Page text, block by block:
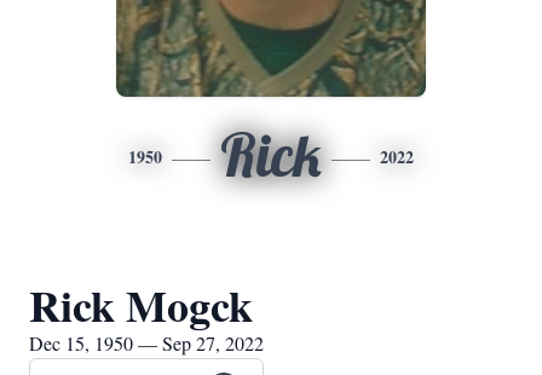
1950 Rick 2022
Rick Mogck
Dec 15, 1950 — Sep 27, 2022
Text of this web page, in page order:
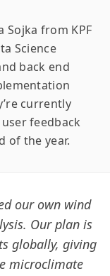
Sojka from KPF
Science
back end
currently
feedback
of the year.
our own wind
Our plan is
globally, giving
microclimate
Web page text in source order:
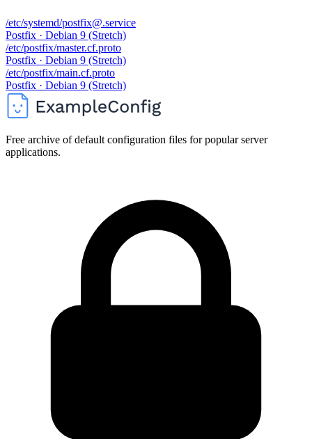
/etc/systemd/postfix@.service
Postfix · Debian 9 (Stretch)
/etc/postfix/master.cf.proto
Postfix · Debian 9 (Stretch)
/etc/postfix/main.cf.proto
Postfix · Debian 9 (Stretch)
Free archive of default configuration files for popular server
applications.

***

Your task is to output the material word for word while leaving out every image.

Page text, block by block:
1950 Rick 2022
Rick Mogck
Dec 15, 1950 — Sep 27, 2022
Text of this web page, in page order:
Sojka from KPF
Science
back end
currently
feedback
of the year.
our own wind
Our plan is
globally, giving
microclimate
Web page text in source order:
/etc/systemd/postfix@.service
Postfix · Debian 9 (Stretch)
/etc/postfix/master.cf.proto
Postfix · Debian 9 (Stretch)
/etc/postfix/main.cf.proto
Postfix · Debian 9 (Stretch)
Free archive of default configuration files for popular server
applications.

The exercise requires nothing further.